On 9 September 2024, the Panel announced that it had received an application in relation to the affairs of Montu from Mr Wayne Irvine and Mr Shawki Shahin, two shareholders in Montu. The application is the first time the Panel has been called to adjudicate on a control transaction affecting a crowd-sourced equity funded company, and relates to a selective buy-back of shares in Montu which is proposed to be offered to all shareholders in Montu except for MG Invest Limited (MG Invest), which has voting power of approximately 83.7% in Montu. The applicants have raised concerns regarding Montu’s disclosure of the basis for the selective buy-back and the potential for MG Invest’s shareholding to increase above 90%, enabling it to compulsorily acquire the remaining Montu shares. Montu subsequently circulated a Chairman’s letter which contained a summary of an independent valuation of Montu shares, and a scale-back mechanism to prevent MG Invest from acquiring a relevant interest in more than 89.9% of Montu’s shares. The applicants allege that (among other things) there are disclosure deficiencies in relation to the transaction and that an independent expert’s report should be obtained. They further allege that the board of directors of Montu, which is recommending that shareholders vote in favour of the selective buy-back, is not independent of MG Invest, and that there is a conflict of interest between their duties to shareholders as a whole and their duties to MG Invest. The applicants seek final orders that Montu obtain an independent expert’s report in respect of the selective buy-back and provide that report to shareholders for the purpose of any general meeting in relation to the selective buy-back.

Takeovers Panel application received and withdrawn in relation to the affairs of Ringers Western Limited

On 10 September 2024, the Panel announced that an application in relation to the affairs of Ringers Western had been received, and subsequently withdrawn with consent from the President of the Panel.

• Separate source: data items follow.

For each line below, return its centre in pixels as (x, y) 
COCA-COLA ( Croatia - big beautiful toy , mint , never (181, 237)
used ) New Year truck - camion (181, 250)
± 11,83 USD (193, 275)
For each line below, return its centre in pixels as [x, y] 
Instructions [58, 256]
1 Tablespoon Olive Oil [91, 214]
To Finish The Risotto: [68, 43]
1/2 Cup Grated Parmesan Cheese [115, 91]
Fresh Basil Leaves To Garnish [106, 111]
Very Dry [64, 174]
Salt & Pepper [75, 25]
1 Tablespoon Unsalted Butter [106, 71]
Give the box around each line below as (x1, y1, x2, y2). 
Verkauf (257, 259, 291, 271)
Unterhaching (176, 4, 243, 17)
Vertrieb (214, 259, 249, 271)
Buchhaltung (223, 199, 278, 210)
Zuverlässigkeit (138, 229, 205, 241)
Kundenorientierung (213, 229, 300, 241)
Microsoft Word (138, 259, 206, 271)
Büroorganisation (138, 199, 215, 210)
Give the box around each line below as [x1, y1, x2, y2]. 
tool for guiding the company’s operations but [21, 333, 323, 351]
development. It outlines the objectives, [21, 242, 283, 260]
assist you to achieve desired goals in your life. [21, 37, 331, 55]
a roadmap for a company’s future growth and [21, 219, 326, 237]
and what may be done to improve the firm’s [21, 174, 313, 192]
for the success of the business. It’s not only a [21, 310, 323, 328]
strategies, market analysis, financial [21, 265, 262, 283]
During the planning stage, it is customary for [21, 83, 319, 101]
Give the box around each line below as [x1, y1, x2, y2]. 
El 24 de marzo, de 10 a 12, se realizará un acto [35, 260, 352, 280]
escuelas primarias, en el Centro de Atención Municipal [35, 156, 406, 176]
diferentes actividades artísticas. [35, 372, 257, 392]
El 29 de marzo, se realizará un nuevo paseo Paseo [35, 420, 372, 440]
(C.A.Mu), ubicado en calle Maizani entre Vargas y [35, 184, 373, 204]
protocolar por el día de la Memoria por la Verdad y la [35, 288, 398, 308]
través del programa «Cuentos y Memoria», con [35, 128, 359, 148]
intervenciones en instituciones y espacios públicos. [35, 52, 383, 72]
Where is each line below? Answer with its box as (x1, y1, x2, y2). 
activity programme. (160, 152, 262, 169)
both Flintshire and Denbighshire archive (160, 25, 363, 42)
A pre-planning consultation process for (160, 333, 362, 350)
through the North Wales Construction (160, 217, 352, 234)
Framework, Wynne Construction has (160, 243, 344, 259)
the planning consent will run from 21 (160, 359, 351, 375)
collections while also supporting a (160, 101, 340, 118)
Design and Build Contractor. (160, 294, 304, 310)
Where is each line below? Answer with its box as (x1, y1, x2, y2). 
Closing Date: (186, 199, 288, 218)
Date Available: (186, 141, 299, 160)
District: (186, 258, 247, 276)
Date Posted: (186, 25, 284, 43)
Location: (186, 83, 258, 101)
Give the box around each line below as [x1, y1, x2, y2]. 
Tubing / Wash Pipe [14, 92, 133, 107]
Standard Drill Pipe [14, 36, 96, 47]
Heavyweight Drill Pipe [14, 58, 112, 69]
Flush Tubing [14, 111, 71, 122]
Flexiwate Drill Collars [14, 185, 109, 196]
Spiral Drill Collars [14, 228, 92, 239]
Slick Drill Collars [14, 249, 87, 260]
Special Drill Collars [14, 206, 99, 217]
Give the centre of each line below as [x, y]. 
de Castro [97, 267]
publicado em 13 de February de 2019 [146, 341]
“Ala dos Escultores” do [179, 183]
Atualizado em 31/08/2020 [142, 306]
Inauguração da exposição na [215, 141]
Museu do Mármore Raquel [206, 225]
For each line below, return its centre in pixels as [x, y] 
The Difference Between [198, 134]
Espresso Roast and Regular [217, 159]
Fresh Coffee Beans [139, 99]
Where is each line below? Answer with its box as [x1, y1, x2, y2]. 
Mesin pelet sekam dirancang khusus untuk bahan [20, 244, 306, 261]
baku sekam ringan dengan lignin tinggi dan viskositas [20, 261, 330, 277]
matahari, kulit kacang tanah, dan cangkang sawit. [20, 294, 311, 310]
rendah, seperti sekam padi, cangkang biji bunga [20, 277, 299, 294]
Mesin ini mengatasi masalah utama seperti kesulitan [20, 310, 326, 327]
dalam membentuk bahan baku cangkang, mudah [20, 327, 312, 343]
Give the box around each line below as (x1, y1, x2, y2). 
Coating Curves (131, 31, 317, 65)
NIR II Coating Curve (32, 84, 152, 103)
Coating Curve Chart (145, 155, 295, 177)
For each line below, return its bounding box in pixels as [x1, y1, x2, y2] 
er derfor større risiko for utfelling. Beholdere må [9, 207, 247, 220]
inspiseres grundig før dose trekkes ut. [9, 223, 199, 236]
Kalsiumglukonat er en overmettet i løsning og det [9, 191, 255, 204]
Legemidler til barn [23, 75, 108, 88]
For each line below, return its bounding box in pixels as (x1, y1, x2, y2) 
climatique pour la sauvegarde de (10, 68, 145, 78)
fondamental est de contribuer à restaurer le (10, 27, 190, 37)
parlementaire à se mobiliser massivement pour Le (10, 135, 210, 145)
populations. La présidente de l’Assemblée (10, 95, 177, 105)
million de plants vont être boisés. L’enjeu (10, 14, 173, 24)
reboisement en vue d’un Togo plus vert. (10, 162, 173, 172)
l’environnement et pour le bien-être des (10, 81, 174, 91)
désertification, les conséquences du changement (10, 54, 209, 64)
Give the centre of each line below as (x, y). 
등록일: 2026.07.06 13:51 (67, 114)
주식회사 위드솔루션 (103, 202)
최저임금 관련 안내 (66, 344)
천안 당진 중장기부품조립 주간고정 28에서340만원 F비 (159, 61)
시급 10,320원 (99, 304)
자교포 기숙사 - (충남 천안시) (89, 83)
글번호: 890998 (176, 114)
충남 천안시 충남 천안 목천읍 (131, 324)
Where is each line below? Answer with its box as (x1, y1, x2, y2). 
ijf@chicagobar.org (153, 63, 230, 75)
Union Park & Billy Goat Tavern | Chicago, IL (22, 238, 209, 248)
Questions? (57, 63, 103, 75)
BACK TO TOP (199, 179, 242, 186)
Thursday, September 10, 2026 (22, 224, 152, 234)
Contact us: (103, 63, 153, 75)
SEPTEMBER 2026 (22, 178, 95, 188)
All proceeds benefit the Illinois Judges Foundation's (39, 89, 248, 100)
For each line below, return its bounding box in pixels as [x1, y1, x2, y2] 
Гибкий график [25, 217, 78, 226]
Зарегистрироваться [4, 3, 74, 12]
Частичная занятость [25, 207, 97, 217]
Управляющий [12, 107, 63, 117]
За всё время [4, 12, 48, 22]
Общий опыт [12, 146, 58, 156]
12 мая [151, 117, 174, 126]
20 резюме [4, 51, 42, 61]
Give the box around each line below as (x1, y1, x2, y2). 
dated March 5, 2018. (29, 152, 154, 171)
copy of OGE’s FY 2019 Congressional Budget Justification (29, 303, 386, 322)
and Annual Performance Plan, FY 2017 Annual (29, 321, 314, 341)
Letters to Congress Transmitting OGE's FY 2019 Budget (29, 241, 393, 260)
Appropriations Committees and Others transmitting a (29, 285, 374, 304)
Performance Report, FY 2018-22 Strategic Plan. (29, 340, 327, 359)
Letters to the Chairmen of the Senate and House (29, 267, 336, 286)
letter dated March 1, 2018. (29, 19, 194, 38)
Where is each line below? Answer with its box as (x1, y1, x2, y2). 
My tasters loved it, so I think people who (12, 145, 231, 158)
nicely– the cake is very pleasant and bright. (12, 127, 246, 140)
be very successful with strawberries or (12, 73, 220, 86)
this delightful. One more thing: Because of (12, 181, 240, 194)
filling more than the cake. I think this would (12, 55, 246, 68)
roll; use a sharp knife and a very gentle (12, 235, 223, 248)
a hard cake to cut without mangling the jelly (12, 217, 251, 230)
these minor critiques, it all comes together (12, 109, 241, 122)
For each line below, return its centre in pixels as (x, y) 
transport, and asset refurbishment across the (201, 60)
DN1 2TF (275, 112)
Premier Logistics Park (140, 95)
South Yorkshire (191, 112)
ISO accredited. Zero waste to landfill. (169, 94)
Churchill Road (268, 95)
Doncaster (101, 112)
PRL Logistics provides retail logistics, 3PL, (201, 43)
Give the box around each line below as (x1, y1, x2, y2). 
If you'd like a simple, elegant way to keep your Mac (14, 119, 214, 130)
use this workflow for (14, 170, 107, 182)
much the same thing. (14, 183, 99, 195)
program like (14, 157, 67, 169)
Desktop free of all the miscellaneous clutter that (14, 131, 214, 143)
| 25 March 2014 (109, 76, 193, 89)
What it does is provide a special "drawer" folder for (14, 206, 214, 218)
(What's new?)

The application originally raised issues in relation to a proposed selective buy-back of shares in Ringers Western, and deficiencies in the notice of meeting and explanatory statement for a general meeting of shareholders in Ringers Western proposed to be convened on 3 September 2024 for the purpose of approving the selective buy-back. The applicants submitted that the selective buy-back was likely to have an effect on the control of Ringers Western due to an increase in voting power of Ringers Western’s largest shareholder (which, at the time of the application, had voting power in 63.31%). A day before the scheduled general meeting, Ringers Western cancelled the proposed selective buy-back and the meeting seeking its approval. The President of the Panel consented to the applicants’ request to withdraw their application.

Over the horizon

Federal Government consults on Battery Breakthrough Initiative

Can Australia develop its own battery manufacturing capability to capitalise on the growing demand for mobile and stationery electricity storage? As discussed in a previous edition of Boardroom Brief, a hallmark of the 2024-25 Federal Budget handed down in May 2024 was the $523 million commitment to promoting battery manufacturing capabilities within Australia, in a bid to commercialise and improve supply chain resilience, and provide opportunities for enhancing Australia’s workforce and economy throughout the renewable energy transition. As part of that broader ‘Future Made in Australia’ policy agenda, on 11 September 2024, the Federal Government handed down a consultation paper co-developed with the Australian Renewable Energy Agency, which provides an overview on the proposed design of the Federal Government’s Battery Breakthrough Initiative. The Initiative proposes to initially focus its support on the production of battery active materials, the manufacture of battery cells and the assembly of battery packs. Public consultation on the Initiative closes on 7 October 2024, with the Australian Renewable Energy Agency looking to launch the Initiative by late 2024 or early 2025.